__DATASET CONTENT__.

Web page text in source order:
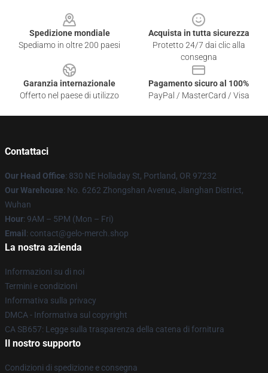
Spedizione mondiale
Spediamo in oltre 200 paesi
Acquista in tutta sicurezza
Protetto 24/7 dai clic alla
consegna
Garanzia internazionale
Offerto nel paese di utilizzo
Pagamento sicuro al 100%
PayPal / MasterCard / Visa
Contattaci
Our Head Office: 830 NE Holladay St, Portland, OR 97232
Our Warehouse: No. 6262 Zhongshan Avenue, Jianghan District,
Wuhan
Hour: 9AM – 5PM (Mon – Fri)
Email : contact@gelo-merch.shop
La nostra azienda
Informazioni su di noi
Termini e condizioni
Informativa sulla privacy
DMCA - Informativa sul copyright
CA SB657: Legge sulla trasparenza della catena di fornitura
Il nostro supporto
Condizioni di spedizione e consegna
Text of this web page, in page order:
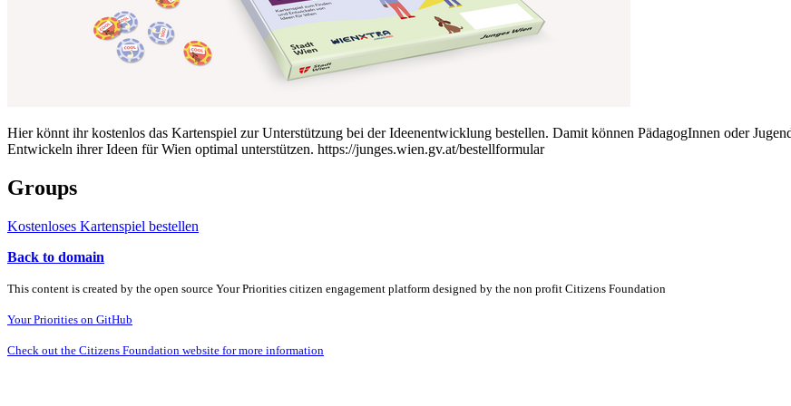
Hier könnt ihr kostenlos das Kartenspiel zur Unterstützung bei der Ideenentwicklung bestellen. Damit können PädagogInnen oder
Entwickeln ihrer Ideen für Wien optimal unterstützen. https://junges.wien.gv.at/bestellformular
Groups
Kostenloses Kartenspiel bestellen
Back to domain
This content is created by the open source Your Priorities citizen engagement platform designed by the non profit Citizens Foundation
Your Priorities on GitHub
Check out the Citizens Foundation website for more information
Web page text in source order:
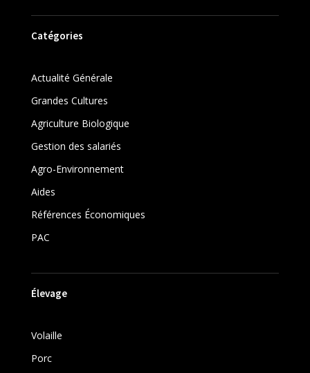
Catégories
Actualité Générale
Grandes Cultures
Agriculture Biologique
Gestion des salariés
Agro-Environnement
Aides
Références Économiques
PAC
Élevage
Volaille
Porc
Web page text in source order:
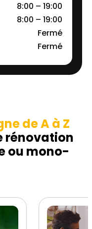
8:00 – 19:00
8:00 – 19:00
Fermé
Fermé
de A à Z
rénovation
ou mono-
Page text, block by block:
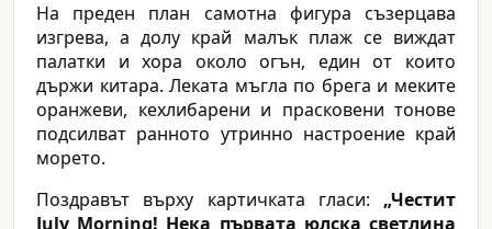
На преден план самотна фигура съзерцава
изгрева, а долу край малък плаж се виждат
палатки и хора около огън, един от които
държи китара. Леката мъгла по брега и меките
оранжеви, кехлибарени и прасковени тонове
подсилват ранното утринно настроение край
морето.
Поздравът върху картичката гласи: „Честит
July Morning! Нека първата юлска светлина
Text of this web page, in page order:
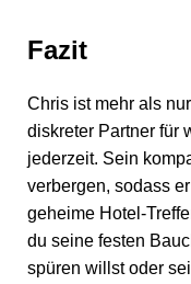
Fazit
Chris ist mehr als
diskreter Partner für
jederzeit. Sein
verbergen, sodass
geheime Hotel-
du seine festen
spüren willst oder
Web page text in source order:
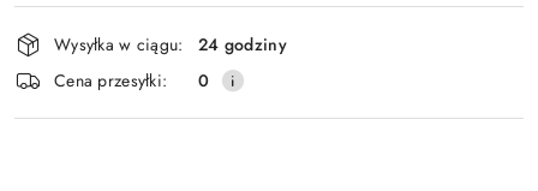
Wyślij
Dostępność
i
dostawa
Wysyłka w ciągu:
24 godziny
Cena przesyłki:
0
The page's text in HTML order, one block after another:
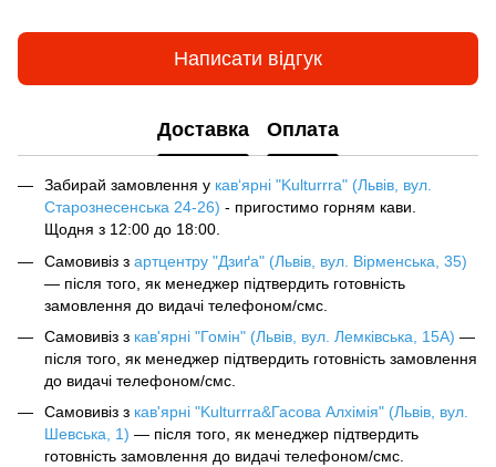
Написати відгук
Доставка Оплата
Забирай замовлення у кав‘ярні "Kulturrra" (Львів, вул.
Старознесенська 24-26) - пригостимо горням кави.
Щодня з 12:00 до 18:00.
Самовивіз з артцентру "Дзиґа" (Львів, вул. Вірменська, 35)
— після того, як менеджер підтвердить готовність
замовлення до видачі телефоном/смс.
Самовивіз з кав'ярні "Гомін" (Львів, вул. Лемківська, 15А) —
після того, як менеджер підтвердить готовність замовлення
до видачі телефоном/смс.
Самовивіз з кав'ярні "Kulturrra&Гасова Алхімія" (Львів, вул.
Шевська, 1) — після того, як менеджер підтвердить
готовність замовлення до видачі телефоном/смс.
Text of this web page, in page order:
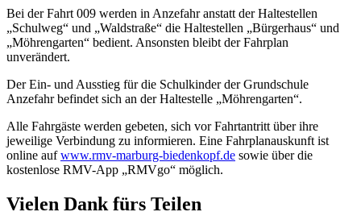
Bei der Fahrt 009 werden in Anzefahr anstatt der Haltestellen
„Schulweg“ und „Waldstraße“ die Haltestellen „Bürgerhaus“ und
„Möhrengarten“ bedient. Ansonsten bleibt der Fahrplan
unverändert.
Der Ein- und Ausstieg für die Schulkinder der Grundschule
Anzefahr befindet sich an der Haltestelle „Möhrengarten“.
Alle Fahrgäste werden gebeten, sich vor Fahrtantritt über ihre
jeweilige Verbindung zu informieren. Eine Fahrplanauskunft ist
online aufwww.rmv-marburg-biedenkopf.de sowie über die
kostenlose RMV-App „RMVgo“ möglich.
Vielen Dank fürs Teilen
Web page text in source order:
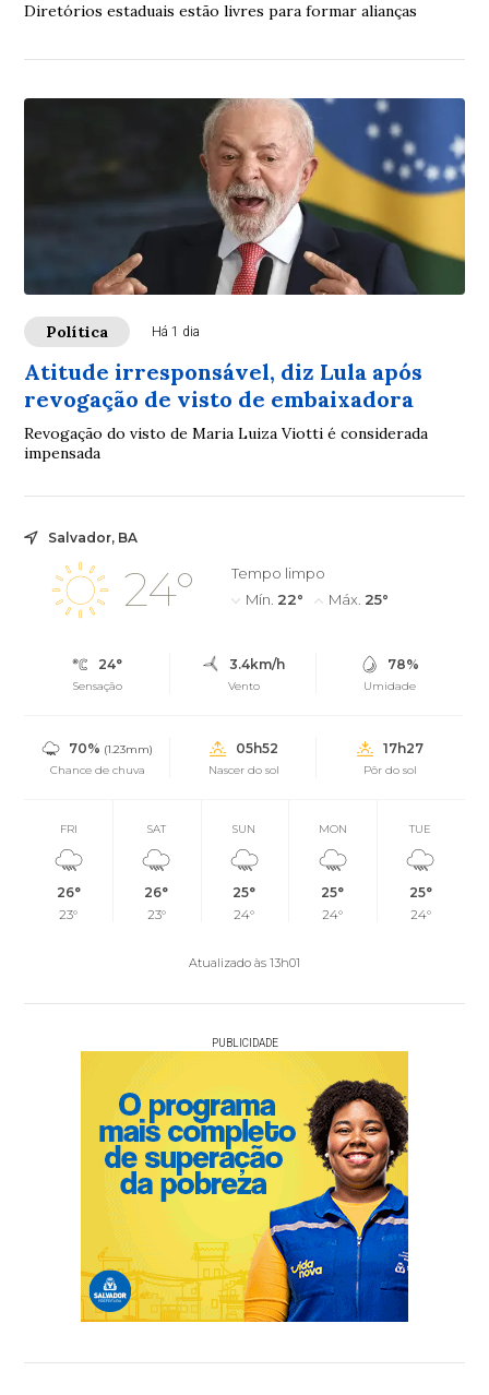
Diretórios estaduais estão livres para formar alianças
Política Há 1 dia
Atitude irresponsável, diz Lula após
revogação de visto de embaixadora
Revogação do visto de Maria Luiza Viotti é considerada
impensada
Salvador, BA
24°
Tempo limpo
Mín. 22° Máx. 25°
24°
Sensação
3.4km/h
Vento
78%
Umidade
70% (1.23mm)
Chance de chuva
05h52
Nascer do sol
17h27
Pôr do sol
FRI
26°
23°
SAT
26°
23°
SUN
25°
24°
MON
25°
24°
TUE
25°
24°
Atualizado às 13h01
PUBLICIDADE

* * *

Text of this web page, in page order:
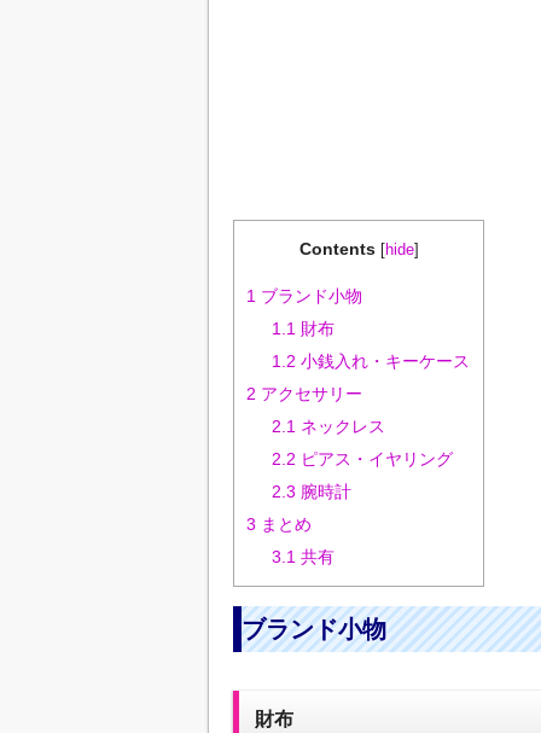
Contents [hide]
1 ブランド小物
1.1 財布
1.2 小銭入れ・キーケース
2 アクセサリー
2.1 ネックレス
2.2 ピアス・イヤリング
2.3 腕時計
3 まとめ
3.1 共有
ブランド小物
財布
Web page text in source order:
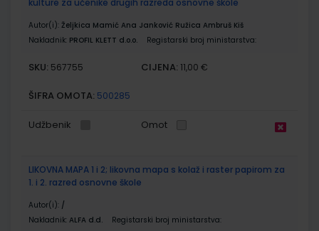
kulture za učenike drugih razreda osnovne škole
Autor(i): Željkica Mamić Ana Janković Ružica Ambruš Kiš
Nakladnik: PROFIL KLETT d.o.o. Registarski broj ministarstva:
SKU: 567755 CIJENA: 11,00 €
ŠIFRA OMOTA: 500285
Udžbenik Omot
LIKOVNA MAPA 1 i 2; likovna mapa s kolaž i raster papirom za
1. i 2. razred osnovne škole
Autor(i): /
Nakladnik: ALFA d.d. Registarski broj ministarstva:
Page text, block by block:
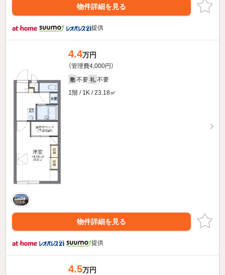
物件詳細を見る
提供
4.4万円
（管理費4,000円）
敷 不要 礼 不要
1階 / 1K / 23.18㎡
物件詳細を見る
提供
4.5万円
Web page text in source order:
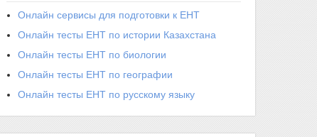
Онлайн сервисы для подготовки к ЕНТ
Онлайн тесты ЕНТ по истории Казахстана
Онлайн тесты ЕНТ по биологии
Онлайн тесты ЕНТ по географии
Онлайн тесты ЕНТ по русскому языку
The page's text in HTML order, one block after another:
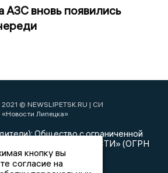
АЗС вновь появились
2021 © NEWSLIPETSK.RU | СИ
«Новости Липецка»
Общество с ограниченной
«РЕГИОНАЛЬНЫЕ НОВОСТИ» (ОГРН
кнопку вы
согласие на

__PROBLEM TO WORK ON__.
Please reproduce, exactly as they appear above, the lines from the line containing "Protetto 24/7 dai clic alla" up to and including the line containing "Hour: 9AM – 5PM (Mon – Fri)".

__OUTPUT FOR THIS TASK__.
Protetto 24/7 dai clic alla
consegna
Garanzia internazionale
Offerto nel paese di utilizzo
Pagamento sicuro al 100%
PayPal / MasterCard / Visa
Contattaci
Our Head Office: 830 NE Holladay St, Portland, OR 97232
Our Warehouse: No. 6262 Zhongshan Avenue, Jianghan District,
Wuhan
Hour: 9AM – 5PM (Mon – Fri)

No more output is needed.